Department of Psychiatry, Columbia University College of Physicians and Surgeons, New York, New York


Every June since adolescence, Lisette became extremely energetic, experienced rapid thoughts and speech, remained awake for nights, and made lots of plans. When her friend called from Paris and said, “I wish you were here,” she flew to Paris that night. Her family (from French Guiana) playfully called her “la fille de soleil,” and her symptoms of mental illness seemed to be lighthearted family anecdotes in this well-educated family. But, after the births of both of her children, she had profound depressions. She remained undiagnosed until she killed her children during an episode of postpartum psychosis.

Postpartum psychosis has been described as a rare disorder occurring with 1–2 of 1000 deliveries. Research has determined that postpartum psychosis is a bipolar episode unless proven otherwise. In fact, one third of women with bipolar disorder will have an episode of postpartum psychosis, a rate that increases to 70% if a first-degree relative experienced an episode.

Nearly 30 years ago, James A. Hamilton, MD, described patterns observed in postpartum psychiatric syndromes. Postpartum psychosis is a complex presentation of cycling mood and unusual psychotic symptoms such as olfactory or tactile hallucinations and delusions of control. In addition, a delirium with a waxing and waning quality presents an intact mental status that alternates with florid psychosis, a clinical picture that may mislead even the most experienced professional.

The diagnosis of psychosis with childbirth was included in the second edition of the Diagnostic and Statistical Manual of Mental Disorders (DSM-II) in 1968. The word “postpartum” was stricken from the official psychiatric nomenclature for 14 years, from the DSM-III in 1980 until the 1994 edition, creating a generation of American psychiatrists who disregarded the existence of mental illness associated with childbearing. At the same time, the United Kingdom, Europe, and other countries were making advances in research and clinical care in this field.

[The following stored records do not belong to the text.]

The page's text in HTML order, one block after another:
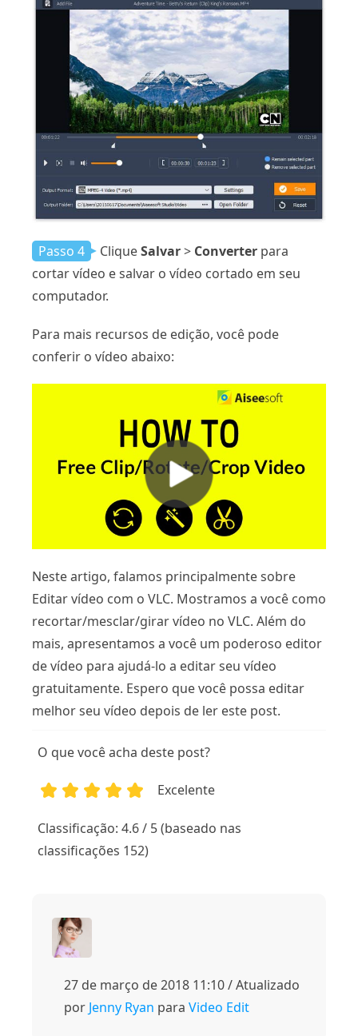
Passo 4 CliqueSalvar> Converter para
cortar vídeo e salvar o vídeo cortado em seu
computador.
Para mais recursos de edição, você pode
conferir o vídeo abaixo:
Neste artigo, falamos principalmente sobre
Editar vídeo com o VLC. Mostramos a você como
recortar/mesclar/girar vídeo no VLC. Além do
mais, apresentamos a você um poderoso editor
de vídeo para ajudá-lo a editar seu vídeo
gratuitamente. Espero que você possa editar
melhor seu vídeo depois de ler este post.
O que você acha deste post?
Excelente
Classificação: 4.6 / 5 (baseado nas
classificações 152)
27 de março de 2018 11:10 / Atualizado
por Jenny Ryan para Video Edit

Although the field of perinatal psychiatry has made significant progress in the United States in the past 20 years, recent editions of the DSM (DSM-IV and DSM-5) continue to deny a formal diagnostic classification for postpartum illness, suggesting that postpartum psychiatric symptoms do not differ from those of nonpuerperal disorders. Per the DSM-5, a mood episode beginning during pregnancy or within 4 weeks of delivery can have the specifier “with peripartum onset” added to the diagnosis, and “with postpartum onset” can be added to a psychotic episode diagnosis. Yet, the 10th revision of the International Statistical Classification of Diseases and Related Health Problems (ICD-10) provides for a distinct diagnostic classification.

As I noted in a recent commentary, the absence of formal diagnostic criteria for postpartum psychosis flies in the face of biology. It disregards the neurohormonal triggering factors of childbirth. It discounts recent findings such as a dysregulation of the immune system and genetic similarities among women with bipolar disorder who have experienced postpartum psychosis.

Recently, I examined the procedure for inclusion of diagnoses in the DSM-5. The Mood Disorder workgroup had 3 invited subgroups of advisors with expertise in anxiety, suicide, and premenstrual mood disorder. There were no experts in perinatal mood disorders. Perhaps the authors of the DSM should invite perinatal psychiatrists to provide data that support the existence of perinatal illness and the need for a formal diagnostic category in American psychiatry.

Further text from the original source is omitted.